I could change my email to another ISP which does take security seriously, but that would mean changing two email addresses that I have had for decades. We are on Satellite NBN (slow …) and mobiles don’t work here, so I use email for two factor authentication for banking etc. That’s the problem.

It feels like a huge impost right now, but trust me, its worth the effort. If you use that email address for TFA, then you really are in trouble if you won’t make the change. How much effort is there in changing that email address to something else? I’d hazard a guess that almost everyone here has been in the same situation as you and has found it much easier to do once you start. It doesnt matter if you have had the address for decades… if TPG is not prepared to up their security, you’re screwed.
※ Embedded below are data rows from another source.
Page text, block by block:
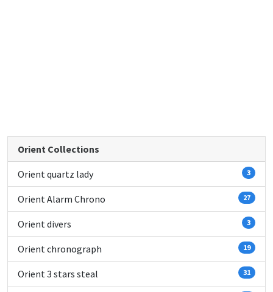
Orient Collections
Orient quartz lady 3
Orient Alarm Chrono 27
Orient divers 3
Orient chronograph 19
Orient 3 stars steal 31
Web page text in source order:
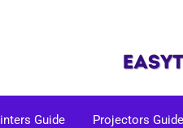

pick one, and get a VPN as well. I currently pay for protonmail, but the free service is pretty good, just very limited storage

1 Like

You can get a email signing certificate and sign your emails with that… By the same process you can get all emails sent to you signed and encrypted by your public key and decrypted by your private key. Security is only as tight as your control over your private key.


Just updating - TPG still hasn’t addressed the issue of security on email. Their advice for Thunderbird, Outlook etc is to set up with No Security, Unencrypted Password etc and for the customer to tick the box to say they are aware of the risks and will accept them.

Customers were still asking when this will be resolved and their last response (31/3/21) was the same as October 2020 - “we’re working on it, when we do something we’ll tell you”

In the meantime I have been accessing email through TPG Post Office with all its limitations. Now there is a Phishing email purportedly from tpg ( which is doing the rounds of their customers with tpg email addresses, saying you need to update your details, click here (Pharming). The messages are all the same, so no change of text, address etc. They are aware of it but it still isn’t picked up by their spam filters a week later.

It is hard to report issues to them as you are re-directed to the Community Forum for other customers to help. Occasionally a “moderator” will post, usually just to re-state their inaction, or apologise and do nothing. With Scam emails, they just fob you off to Scamwatch, who don’t fix it, only use the reports for statistical purposes. They don’t have a way to report Scams. I have been getting more phishing emails than real ones this last fortnight. It is frustrating. They used to be a good company.


Might be worth revisiting this. I don’t have a TPG username and password to test with, but using POP3 with TLS (hence port 995) to seemed to work i.e. the TLS connection was correctly made but then it complained that I did not supply a username and password (which of course I can’t do) with the rather laconic error message of:

Mate, the command must be one of CAPA, USER, PASS or QUIT

which would be absolutely right if it requires a valid username and password before going ahead.

To be clear, I was not using Thunderbird. I was just accessing from the command line - so that I could see what is actually going on.

To be honest, from all the posts above, I couldn’t work out what an actual error message is.

Of course, Thunderbird gives you a warning if you configure not to use transport security but not using transport security is not the right solution anyway.

It is possible that you need to change security.tls.version.min as suggested in the post by @‍erroldel but in that case I would note its current value and step it down one at a time until it works (starting with the assumption that it will work without adjustment).

The bad news is that TMG would surely retain the situation that the current settings work - whether those settings be good or bad from a security point of view - because they don’t want thousands of support calls with customers fumbling around trying to change settings. They want the migration to be seamless. I would think though, based on this post, that both with TLS and without TLS should work as of right now.